Good or bad Loans?

Leo Liu
Nov 1, 2018
4 min read

Updated: Dec 11, 2018

Background

Nowadays, loan plays an important role in generating revenues for the banking industry. Many financial institution tend to attract their clients to apply for their loan products. However, some clients cannot meet their obligations of paying on time after their loan fund is issued. It is critical for financial institutions to detect those risky clients and enhance their policies against potential losses.

Although financial institutions have a variety of financial information about the clients, such as employment, annual income, homeownership, credit scores, it seems that there is not a cost wise way of client screening. The tradeoff here is if the rule is too strict many good clients will be turned down and the profit from them will be lost; otherwise, there might be great potential loss from default cases. Then, it motivates me to build up a machine learning model which helps financial institutions or individual to screen their clients strategically.

Data Source

The dataset I used for my analysis is Kaggle’s Lending Club Loan Data, which records loan data of loan issued through 2007-2015. It has 75 variables and around 890 thousand observations.

Lending Club is a peer-to-peer lending company that matches borrowers with investors through an online platform. It services people that need personal loans between $1,000 and $40,000. Borrowers receive the full amount of the issued loan minus the origination fee, which is paid to the company.
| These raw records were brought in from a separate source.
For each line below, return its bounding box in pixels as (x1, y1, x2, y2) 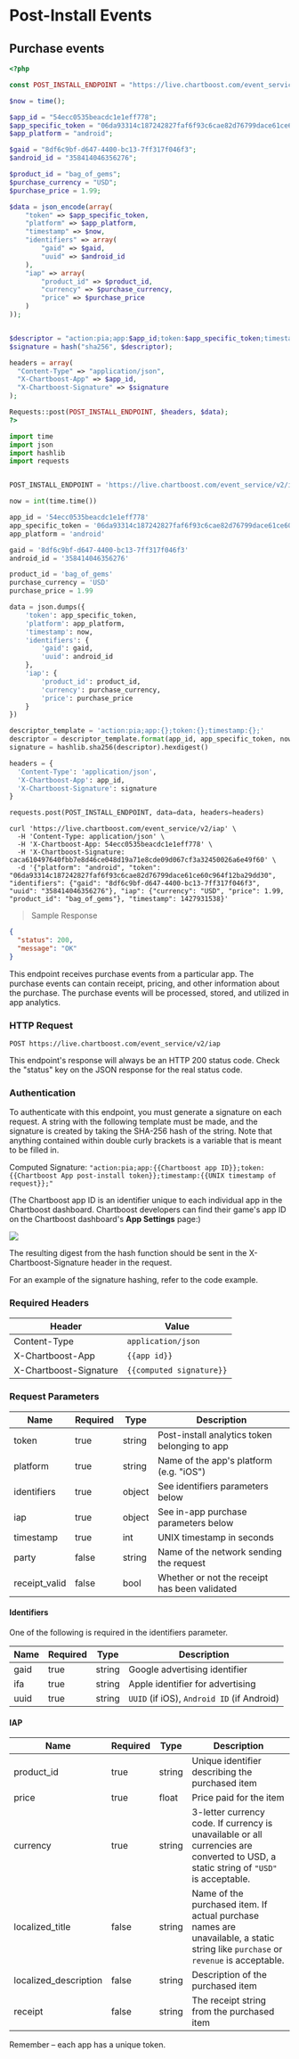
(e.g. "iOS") (157, 1465, 206, 1478)
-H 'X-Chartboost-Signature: (17, 848, 125, 857)
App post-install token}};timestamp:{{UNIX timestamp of (61, 1171, 277, 1181)
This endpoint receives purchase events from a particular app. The (9, 968, 255, 979)
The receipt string (191, 1994, 267, 2006)
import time (9, 431, 53, 441)
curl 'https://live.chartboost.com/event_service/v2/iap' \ (9, 824, 238, 833)
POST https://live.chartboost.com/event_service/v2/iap (9, 1039, 221, 1048)
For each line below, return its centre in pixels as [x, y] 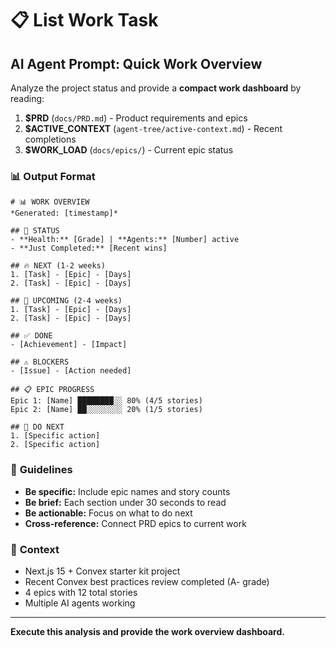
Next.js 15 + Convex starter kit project [102, 571]
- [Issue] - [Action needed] [71, 371]
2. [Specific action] [55, 445]
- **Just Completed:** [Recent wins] [89, 248]
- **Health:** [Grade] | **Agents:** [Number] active [125, 240]
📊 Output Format [53, 176]
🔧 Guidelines [41, 470]
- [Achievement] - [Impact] [69, 345]
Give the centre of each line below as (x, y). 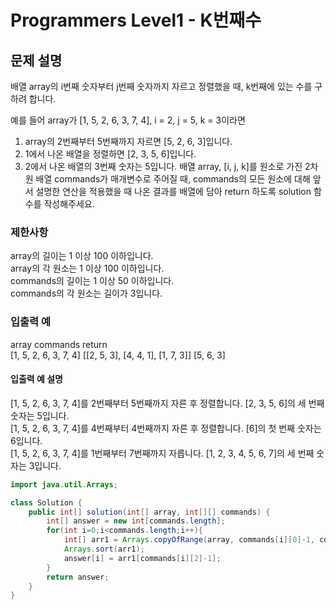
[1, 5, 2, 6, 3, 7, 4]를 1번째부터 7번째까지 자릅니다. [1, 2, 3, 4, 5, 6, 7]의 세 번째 (162, 453)
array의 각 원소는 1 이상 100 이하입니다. (87, 268)
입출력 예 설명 (36, 379)
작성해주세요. (69, 204)
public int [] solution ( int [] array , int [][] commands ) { (149, 512)
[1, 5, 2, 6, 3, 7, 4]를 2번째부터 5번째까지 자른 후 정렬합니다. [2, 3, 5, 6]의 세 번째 (167, 403)
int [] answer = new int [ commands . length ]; (136, 521)
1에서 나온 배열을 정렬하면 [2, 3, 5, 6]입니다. (110, 154)
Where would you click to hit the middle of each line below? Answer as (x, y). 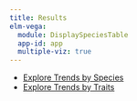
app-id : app (41, 43)
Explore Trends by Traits (68, 87)
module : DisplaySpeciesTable (73, 35)
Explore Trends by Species (73, 77)
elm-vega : (28, 26)
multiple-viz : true (55, 52)
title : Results (38, 18)
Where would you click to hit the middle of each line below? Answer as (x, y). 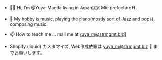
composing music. (29, 24)
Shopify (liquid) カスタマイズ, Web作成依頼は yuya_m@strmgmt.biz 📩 (81, 46)
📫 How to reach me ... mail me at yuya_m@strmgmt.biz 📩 (68, 34)
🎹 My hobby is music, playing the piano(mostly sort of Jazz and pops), (82, 19)
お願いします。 (29, 52)
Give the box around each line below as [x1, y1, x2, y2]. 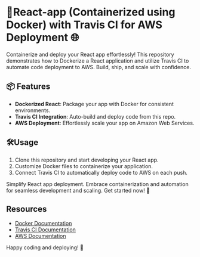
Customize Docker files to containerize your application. [14, 162, 153, 169]
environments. [14, 107, 51, 114]
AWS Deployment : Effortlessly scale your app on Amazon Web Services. [14, 119, 195, 126]
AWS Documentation [14, 233, 66, 240]
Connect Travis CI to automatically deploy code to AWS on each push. [14, 169, 188, 176]
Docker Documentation [14, 220, 72, 227]
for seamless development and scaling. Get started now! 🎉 [6, 187, 150, 194]
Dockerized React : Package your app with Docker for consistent [14, 100, 174, 107]
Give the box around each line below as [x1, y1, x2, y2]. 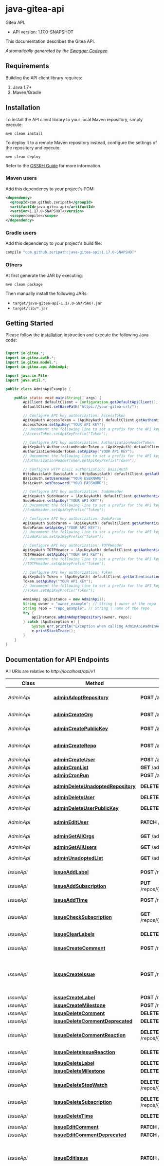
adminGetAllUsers [53, 844, 97, 851]
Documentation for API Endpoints [5, 656, 109, 664]
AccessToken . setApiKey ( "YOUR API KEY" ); [23, 422, 106, 427]
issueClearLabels [53, 931, 95, 938]
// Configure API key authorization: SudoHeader [23, 489, 124, 494]
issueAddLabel [53, 869, 89, 875]
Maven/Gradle [12, 89, 41, 95]
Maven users [5, 175, 37, 182]
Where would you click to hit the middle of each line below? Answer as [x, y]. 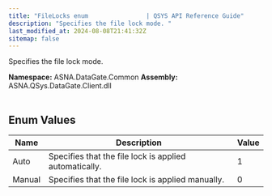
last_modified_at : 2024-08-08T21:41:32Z [78, 31]
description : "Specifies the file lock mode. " [90, 23]
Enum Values [42, 119]
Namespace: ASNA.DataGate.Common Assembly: [93, 77]
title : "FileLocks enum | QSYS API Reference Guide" [126, 16]
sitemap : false [34, 38]
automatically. [75, 167]
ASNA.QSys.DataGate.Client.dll [60, 86]
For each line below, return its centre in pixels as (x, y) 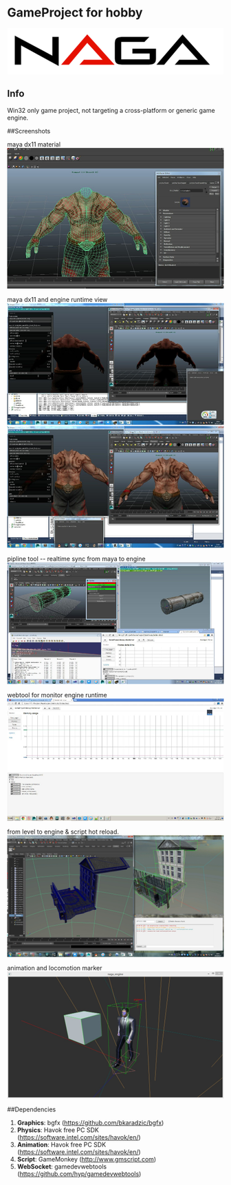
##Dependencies (32, 1109)
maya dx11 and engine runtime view (57, 299)
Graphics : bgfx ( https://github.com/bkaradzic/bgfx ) (90, 1122)
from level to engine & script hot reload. (63, 831)
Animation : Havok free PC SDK (62, 1144)
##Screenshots (29, 131)
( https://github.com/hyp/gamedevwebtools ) (79, 1173)
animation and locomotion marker (55, 968)
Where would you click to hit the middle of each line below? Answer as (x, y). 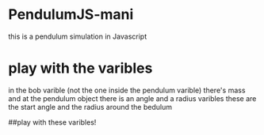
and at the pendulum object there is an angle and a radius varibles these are (132, 98)
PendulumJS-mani (71, 15)
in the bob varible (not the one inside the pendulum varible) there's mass (127, 90)
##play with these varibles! (52, 122)
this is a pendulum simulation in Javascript (78, 36)
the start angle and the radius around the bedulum (90, 107)
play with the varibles (80, 68)
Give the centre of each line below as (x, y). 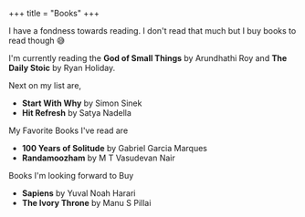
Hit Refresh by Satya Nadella (76, 113)
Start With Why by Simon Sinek (82, 103)
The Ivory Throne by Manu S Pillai (86, 203)
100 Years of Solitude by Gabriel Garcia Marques (114, 148)
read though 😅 (37, 41)
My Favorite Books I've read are (68, 130)
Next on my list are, (45, 85)
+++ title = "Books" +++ (54, 13)

Investors purchase notes backed by the personal loans and pay Lending Club a service fee. The company shares data about all loans issued through its platform during certain time periods.

Target Labeling and Feature Selection

I choose the variable “loan_status” as my dependent variable(target) and another 30 features about the client’s employment, annual income, homeownership, credit score level, number of financial inquiries over the last 6 months, collections among accounts other than Lending Club and the loan’s amount and term. This information had been collected before the application got approved.

Out of the 890,000 cases, there are around 700,000 with a loan status of “Current” or “Issued”, which has not been payed off yet or has not triggered a late event yet. I took these 700,000 cases out of my scope of analysis because it is hard to determine whether it is a good or bad loan. For the remaining 200,000 cases, I labeled ones with a loan status of “Charged Off”, “Late (1-30 days)”, “Late (31-120 days)”, “Default”, or “In Grace Period” as “bad” loans, and ones which have already been fully paid as "good" loans. Here are the percentages of good and bad loans. (See Figure 1)

Modeling

My model was constructed to predict whether a loan will be good or bad after it gets approved. A sample of 10,000 data points were drawn to build up the model for computational efficiency. I used 70% of data to train my model and tested on the other 30%. F1-score was chosen as the primary metric, and ROC_AUC score the secondary in model selection. In comparison of all classifier, including K Nearest Neighbor, Logistic Regression, Supporting Vector Machine, Decision Trees, Random Forest, Gradient Boosting and Naïve Bayes, Gradient Boosting outperforms others with a higher f1-score 0.51 and slightly better ROC_AUC score 0.79. The normalized confusion matrix and ROC curve are shown below (See Figure 2).

ree — Figure 2 - Normalized Confusion Matrix and ROC Curve

To achieve optimal profitability, I conducted a cost benefit analysis. Based on exploratory data analysis, the cost of turning down a good client is $1,902, and the cost of not detecting a bad client is $8,509. Then, I adjusted the cutoff to minimize the cost. The cutoff here is a threshold for the predicted probability. For example, a client with a predicted probability of 0.4 being a bad client will be determined as a bad client when the cutoff is set up to 0.3. However, when the cutoff is set up to 0.5, the same client will be determined as a good client. The optimal cutoff for my best model is 0.38.

Conclusion

In conclusion, my model will help the institution save $858 dollars per client, which sums to $24M annually over the time period under study. Furthermore, a feature importance analysis was carried out to provide loan policy makers some insights of ways to mitigate risk and losses. According to the bar chart (See figure 3), credit score grade and recoveries have a significant impact on the prediction result. Hence, it is reasonable to propose a higher installment or an upper limit of loan amount for clients with a low credit score or high recoveries from other unpaid bills. It seems self-explanatory but a regression model can be built to tune those policies precisely.

Future Work

The model will be further refined by adding/engineering more features, running with larger samples on AWS machine and building a beta version application on flask for end users to test and give feedback.

It is even more valuable to study when or under what circumstance clients are more likely to behave negatively than to predict whether a client will default at the application screening phase. I would continue to do a time series analysis on those bad cases.